Source data:
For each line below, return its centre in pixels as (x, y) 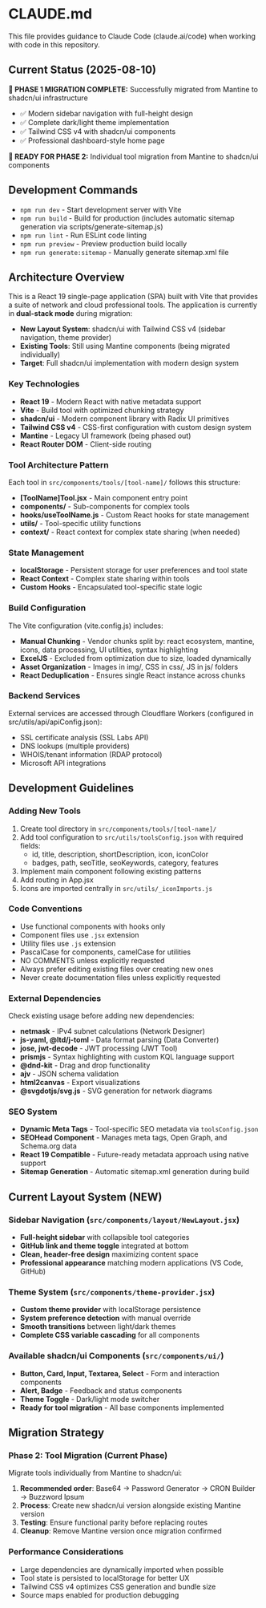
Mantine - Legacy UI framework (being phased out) (105, 435)
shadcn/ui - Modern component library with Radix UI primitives (125, 419)
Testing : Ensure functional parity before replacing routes (114, 1523)
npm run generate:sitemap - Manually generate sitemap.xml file (124, 252)
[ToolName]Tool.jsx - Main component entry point (104, 497)
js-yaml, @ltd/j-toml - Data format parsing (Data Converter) (119, 1040)
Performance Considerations (66, 1552)
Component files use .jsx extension (79, 934)

TASK DIRECTIONS: Only output the lines from the one with "shadcn/ui - Modern" through the end of the entries above, exactly as they are.

FINISHED EXERCISE:
shadcn/ui - Modern component library with Radix UI primitives (125, 419)
Testing : Ensure functional parity before replacing routes (114, 1523)
npm run generate:sitemap - Manually generate sitemap.xml file (124, 252)
[ToolName]Tool.jsx - Main component entry point (104, 497)
js-yaml, @ltd/j-toml - Data format parsing (Data Converter) (119, 1040)
Performance Considerations (66, 1552)
Component files use .jsx extension (79, 934)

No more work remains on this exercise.